───── Given information ─────

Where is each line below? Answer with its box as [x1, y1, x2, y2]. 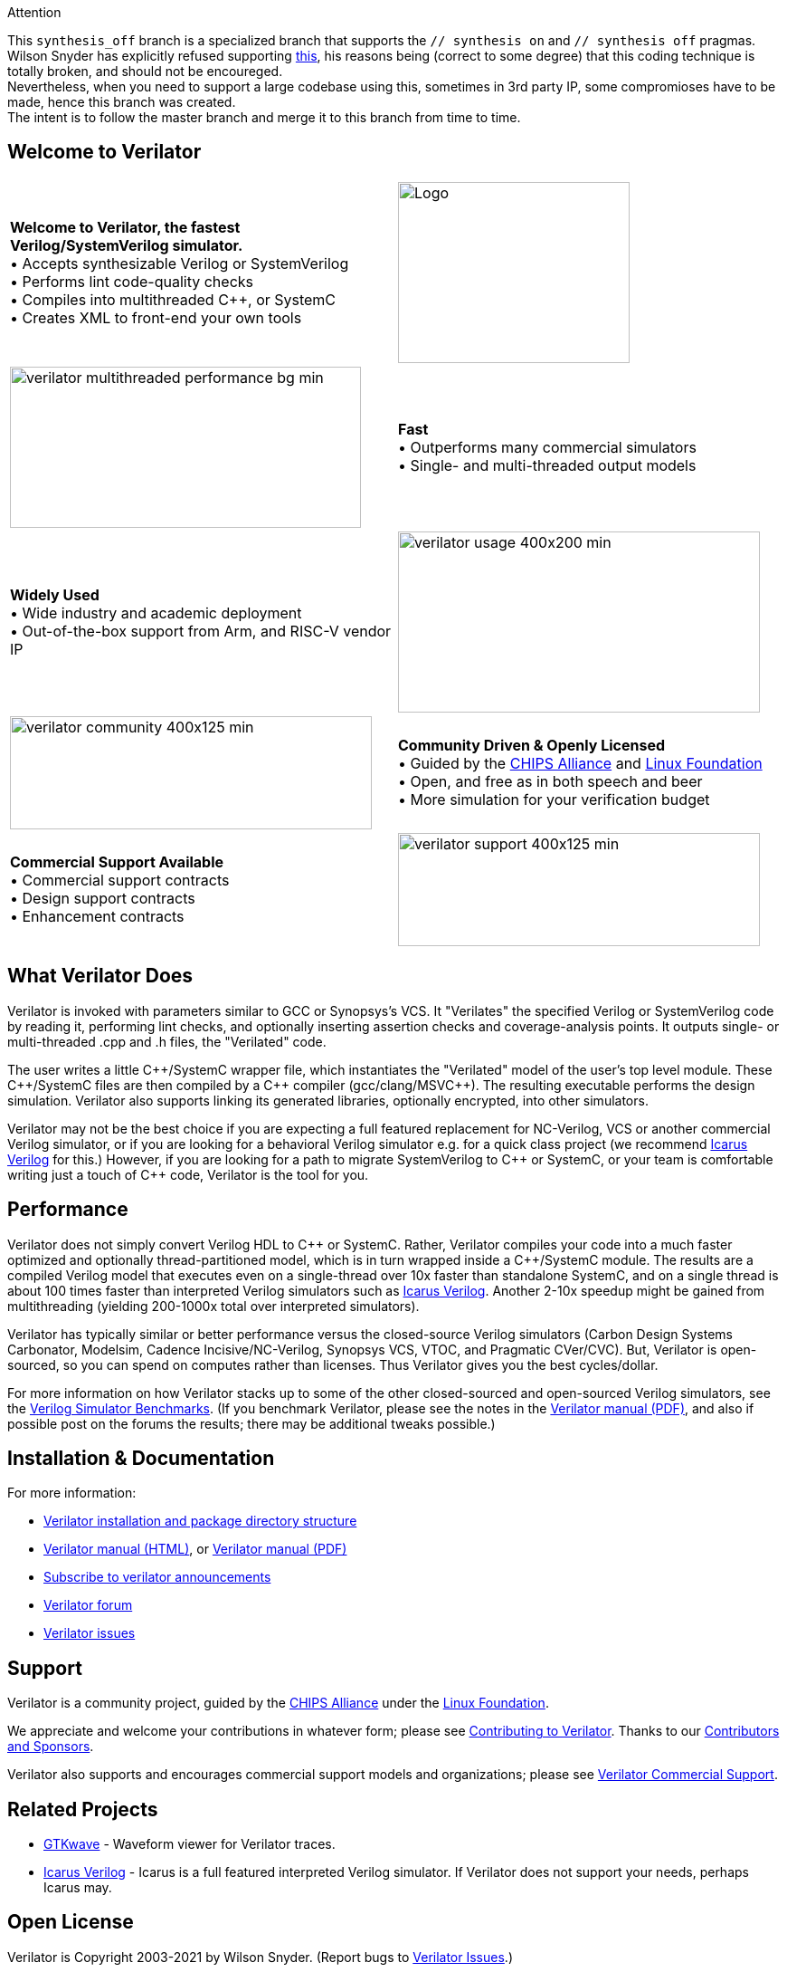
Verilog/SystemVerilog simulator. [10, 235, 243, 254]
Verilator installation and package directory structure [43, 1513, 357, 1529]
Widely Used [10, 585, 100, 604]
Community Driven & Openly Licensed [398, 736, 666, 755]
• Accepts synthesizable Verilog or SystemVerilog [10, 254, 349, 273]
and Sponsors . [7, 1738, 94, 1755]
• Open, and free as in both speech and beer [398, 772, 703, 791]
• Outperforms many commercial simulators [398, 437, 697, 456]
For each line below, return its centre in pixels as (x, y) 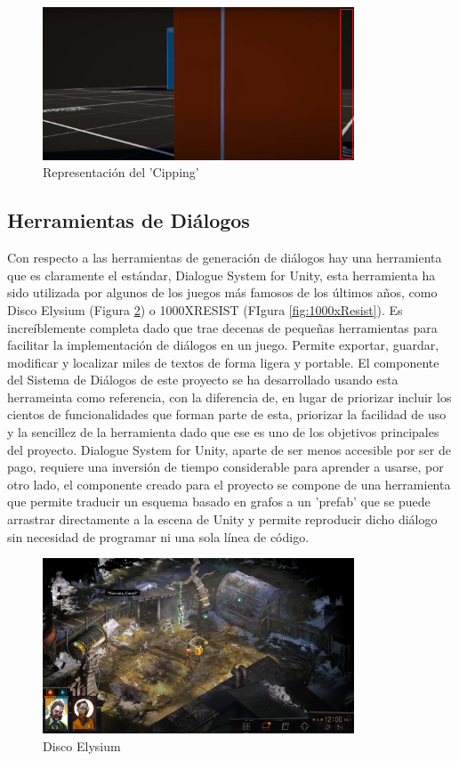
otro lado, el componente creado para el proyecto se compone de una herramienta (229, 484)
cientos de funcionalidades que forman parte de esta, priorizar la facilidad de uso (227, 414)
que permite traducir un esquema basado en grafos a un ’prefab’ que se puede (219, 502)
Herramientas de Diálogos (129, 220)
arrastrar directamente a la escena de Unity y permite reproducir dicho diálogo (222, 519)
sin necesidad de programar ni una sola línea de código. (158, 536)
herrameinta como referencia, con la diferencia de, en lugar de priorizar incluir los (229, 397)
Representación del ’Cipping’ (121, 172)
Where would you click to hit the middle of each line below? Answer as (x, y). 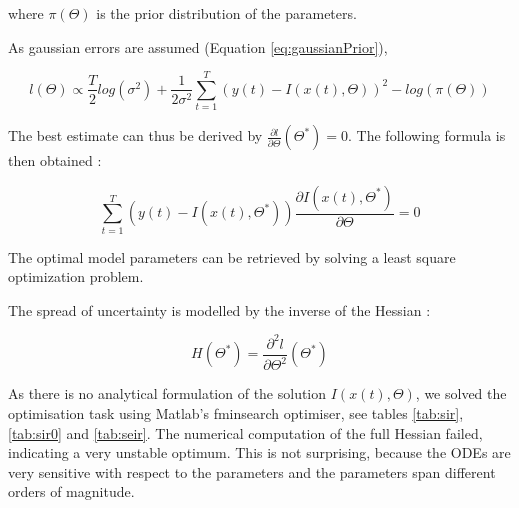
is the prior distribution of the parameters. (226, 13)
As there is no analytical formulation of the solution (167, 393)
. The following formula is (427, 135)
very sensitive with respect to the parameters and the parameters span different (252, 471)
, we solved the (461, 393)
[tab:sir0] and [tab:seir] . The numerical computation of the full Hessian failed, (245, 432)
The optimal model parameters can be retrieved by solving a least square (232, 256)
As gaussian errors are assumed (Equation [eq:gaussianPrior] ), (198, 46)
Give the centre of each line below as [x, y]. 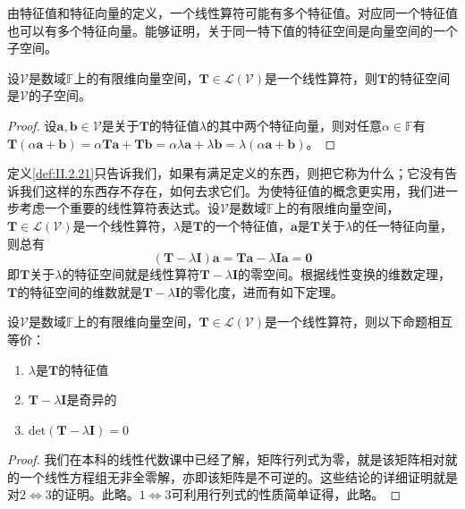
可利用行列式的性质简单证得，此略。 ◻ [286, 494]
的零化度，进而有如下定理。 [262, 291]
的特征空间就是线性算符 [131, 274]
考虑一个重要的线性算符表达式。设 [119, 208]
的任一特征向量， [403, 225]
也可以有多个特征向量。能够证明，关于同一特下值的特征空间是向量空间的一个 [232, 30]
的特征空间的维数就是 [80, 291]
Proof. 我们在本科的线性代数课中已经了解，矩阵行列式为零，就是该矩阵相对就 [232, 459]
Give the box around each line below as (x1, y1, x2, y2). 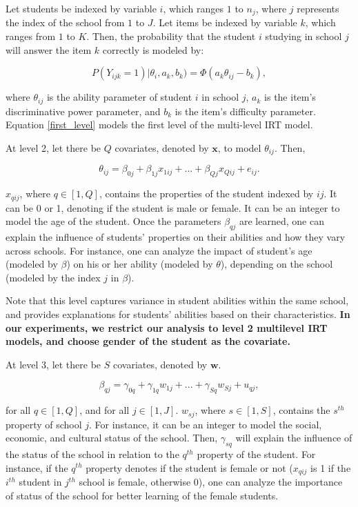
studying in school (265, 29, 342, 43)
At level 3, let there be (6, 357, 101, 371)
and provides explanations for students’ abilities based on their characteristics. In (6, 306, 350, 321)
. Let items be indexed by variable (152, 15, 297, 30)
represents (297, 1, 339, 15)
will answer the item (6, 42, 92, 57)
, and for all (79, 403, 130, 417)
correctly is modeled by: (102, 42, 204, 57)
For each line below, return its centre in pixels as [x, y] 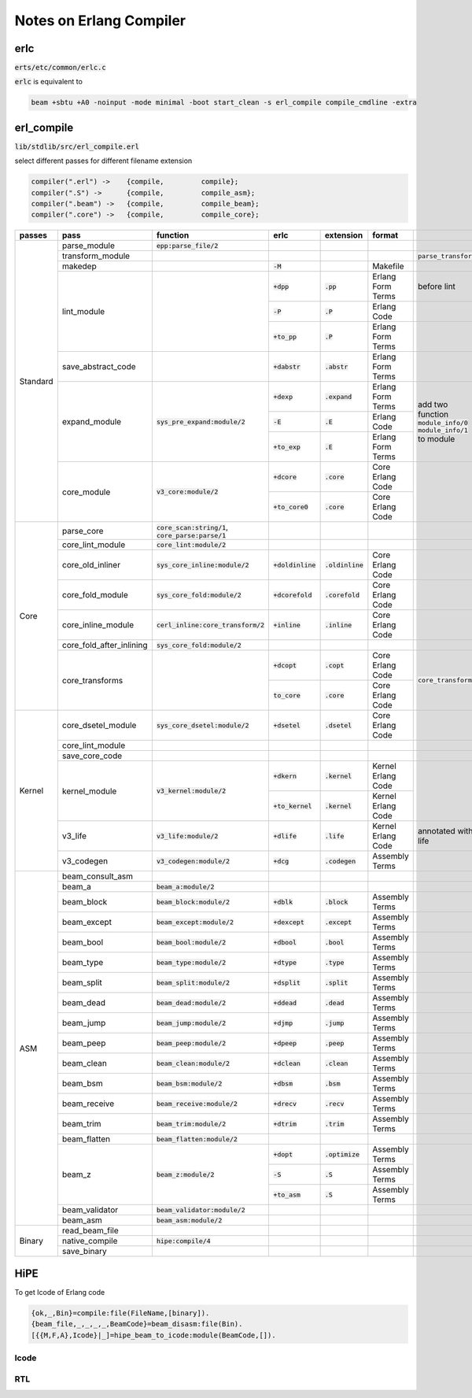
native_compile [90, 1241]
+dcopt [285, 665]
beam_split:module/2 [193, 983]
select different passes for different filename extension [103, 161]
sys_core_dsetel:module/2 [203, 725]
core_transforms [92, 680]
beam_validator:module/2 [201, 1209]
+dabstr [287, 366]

─────
───── Given information ─────

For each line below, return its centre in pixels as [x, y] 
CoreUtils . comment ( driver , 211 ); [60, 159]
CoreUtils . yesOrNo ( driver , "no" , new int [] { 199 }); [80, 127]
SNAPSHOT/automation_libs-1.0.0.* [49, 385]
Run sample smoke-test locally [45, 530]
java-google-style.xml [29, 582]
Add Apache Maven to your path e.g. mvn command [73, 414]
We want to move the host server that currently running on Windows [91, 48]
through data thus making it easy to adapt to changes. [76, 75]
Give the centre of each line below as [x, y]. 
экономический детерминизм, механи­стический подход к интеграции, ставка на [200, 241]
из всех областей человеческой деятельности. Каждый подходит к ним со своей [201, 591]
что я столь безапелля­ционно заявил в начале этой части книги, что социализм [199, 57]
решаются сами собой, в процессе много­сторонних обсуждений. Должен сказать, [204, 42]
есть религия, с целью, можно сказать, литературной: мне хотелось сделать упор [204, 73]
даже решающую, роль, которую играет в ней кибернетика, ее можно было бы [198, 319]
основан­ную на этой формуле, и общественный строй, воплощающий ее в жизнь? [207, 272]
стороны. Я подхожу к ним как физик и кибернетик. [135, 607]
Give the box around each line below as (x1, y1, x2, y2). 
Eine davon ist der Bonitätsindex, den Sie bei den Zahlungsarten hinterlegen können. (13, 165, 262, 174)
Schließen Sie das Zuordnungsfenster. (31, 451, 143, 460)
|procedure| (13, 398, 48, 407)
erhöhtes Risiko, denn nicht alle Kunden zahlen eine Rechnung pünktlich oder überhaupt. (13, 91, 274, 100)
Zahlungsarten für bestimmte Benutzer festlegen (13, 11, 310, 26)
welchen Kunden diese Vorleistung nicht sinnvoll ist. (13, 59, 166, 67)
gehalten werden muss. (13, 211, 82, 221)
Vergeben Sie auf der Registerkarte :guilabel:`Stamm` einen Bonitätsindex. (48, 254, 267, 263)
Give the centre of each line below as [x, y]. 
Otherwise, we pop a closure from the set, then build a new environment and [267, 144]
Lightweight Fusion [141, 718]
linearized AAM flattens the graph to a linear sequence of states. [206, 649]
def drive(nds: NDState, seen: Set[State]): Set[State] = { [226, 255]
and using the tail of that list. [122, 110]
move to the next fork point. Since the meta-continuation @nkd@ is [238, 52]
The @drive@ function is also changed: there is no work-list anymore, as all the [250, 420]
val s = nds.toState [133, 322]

─────
───── Given information ─────

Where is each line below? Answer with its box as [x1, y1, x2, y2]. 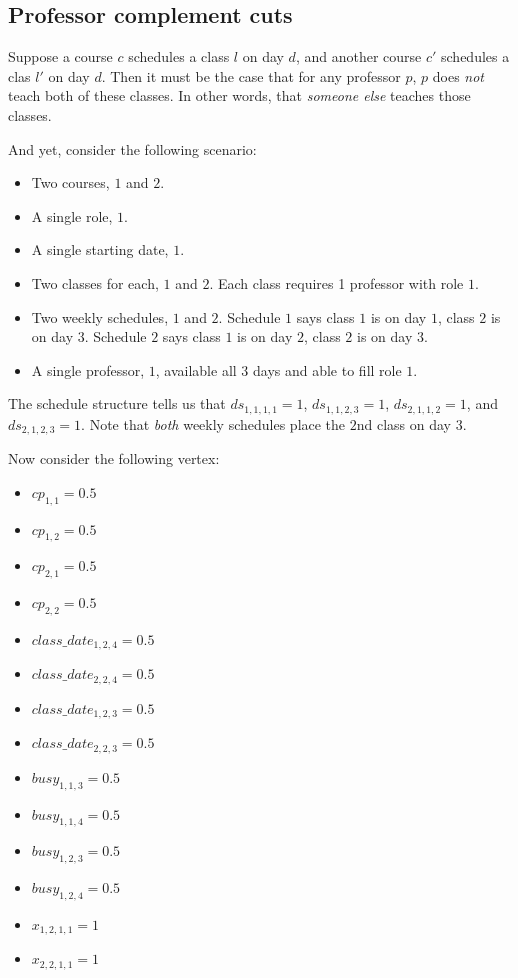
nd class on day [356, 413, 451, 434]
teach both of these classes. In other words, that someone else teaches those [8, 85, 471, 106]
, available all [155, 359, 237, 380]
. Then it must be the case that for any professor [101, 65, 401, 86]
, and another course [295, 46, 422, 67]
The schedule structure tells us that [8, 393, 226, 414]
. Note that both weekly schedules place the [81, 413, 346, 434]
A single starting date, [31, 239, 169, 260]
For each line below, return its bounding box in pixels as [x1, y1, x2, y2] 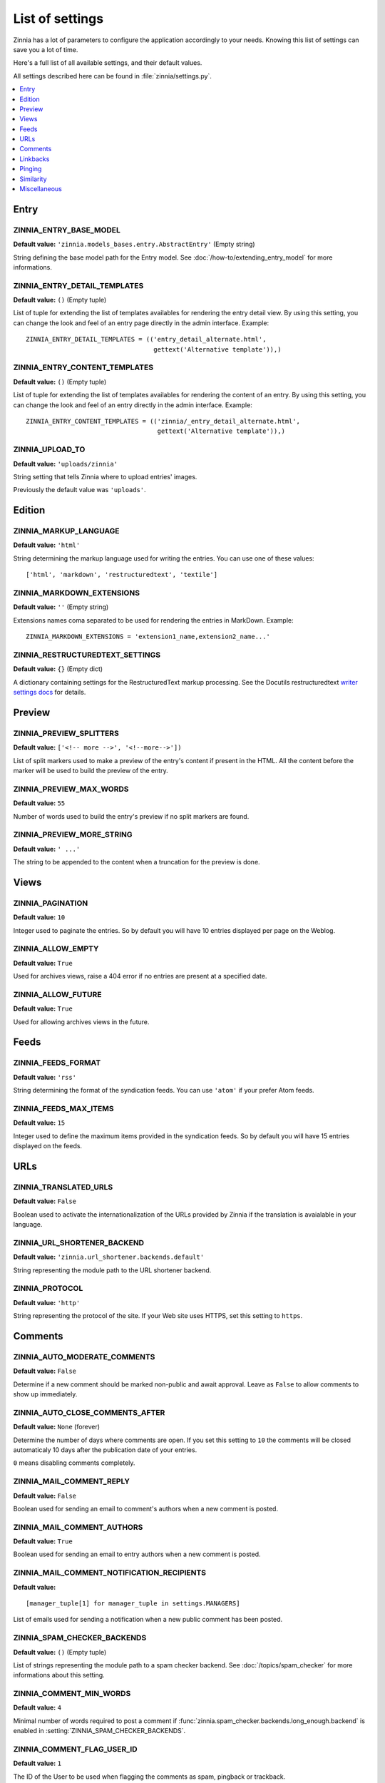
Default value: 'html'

─────

=== Requirement ===
Tally up the lines holding the word "CoreUtils" in the data above, and answer with that figure only.

=== Result ===
2